Microbial formate production and consumption during syntrophic conversion of ethanol or lactate to methane was examined in purified flocs and digestor contents obtained from a whey-processing digestor. Formate production by digestor contents or purified digestor flocs was dependent on CO2 and either ethanol or lactate but not H2 gas as an electron donor. During syntrophic methanogenesis, flocs were the primary site for formate production via ethanol-dependent CO2 reduction, with a formate production rate and methanogenic turnover constant of 660 μM/h and 0.044/min, respectively. Floc preparations accumulated fourfold-higher levels of formate (40 μM) than digestor contents, and the free flora was the primary site for formate cleavage to CO2 and H2 (90 μM formate per h). Inhibition of methanogenesis by CHCl3 resulted in formate accumulation and suppression of syntrophic ethanol oxidation. H2 gas was an insignificant intermediary metabolite of syntrophic ethanol conversion by flocs, and its exogenous addition neither stimulated methanogenesis nor inhibited the initial rate of ethanol oxidation. These results demonstrated that >90% of the syntrophic ethanol conversion to methane by mixed cultures containing primarily Desulfovibrio vulgaris and Methanobacterium formicicum was mediated via interspecies formate transfer and that <10% was mediated via interspecies H2 transfer. The results are discussed in relation to biochemical thermodynamics. A model is presented which describes the dynamics of a bicarbonate-formate electron shuttle mechanism for control of carbon and electron flow during syntrophic methanogenesis and provides a novel mechanism for energy conservation by syntrophic acetogens.

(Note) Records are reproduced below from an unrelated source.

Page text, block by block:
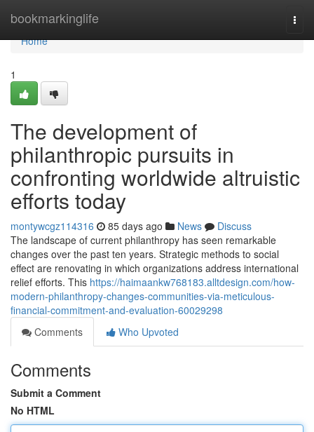
bookmarkinglife
Home
Home
1
The development of
philanthropic pursuits in
confronting worldwide altruistic
efforts today
montywcgz114316 85 days ago News
Discuss
The landscape of current philanthropy has seen remarkable
changes over the past ten years. Strategic methods to social
effect are renovating in which organizations address international
relief efforts. This https://haimaankw768183.alltdesign.com/how-
modern-philanthropy-changes-communities-via-meticulous-
financial-commitment-and-evaluation-60029298
Comments
Who Upvoted
Comments
Submit a Comment
No HTML

机译:在纯化的絮状物中和从乳清工艺消化池中得到的消化池内容物中,检查了乙醇或乳酸从合成转化为甲烷期间微生物甲酸的产生和消耗。通过消化器内容物或纯化的消化器絮凝物产生的甲酸盐取决于CO2和乙醇或乳酸盐,但不取决于作为电子供体的H2气体。在营养化甲烷化过程中,絮凝物是通过乙醇依赖性CO2还原而产生甲酸的主要场所,其甲酸产生速率和产甲烷周转常数分别为660μM/ h和0.044 / min。絮凝制剂的甲酸盐(40μM)含量比消化液含量高四倍,游离菌群是甲酸盐裂解成CO2和H2的主要位点(每小时90μM甲酸盐)。 CHCl3抑制甲烷生成,导致甲酸积累并抑制同养乙醇氧化。 H 2气是絮凝物转化合成乙醇的微不足道的中间代谢物,其外源添加既不会刺激甲烷生成,也不会抑制乙醇氧化的初始速率。这些结果表明,通过主要包含寻常脱硫弧菌和甲酸甲烷杆菌的混合培养物,> 90%的同养乙醇转化为甲烷是通过种间甲酸盐转移介导的,<10%是通过种间H2转移介导的。讨论了有关生化热力学的结果。提出了一个模型,该模型描述了碳酸氢盐-甲酸电子穿梭机理的动力学,以控制营养化甲烷生成过程中的碳和电子流,并提供了一种通过营养化产乙酸酶进行节能的新机理。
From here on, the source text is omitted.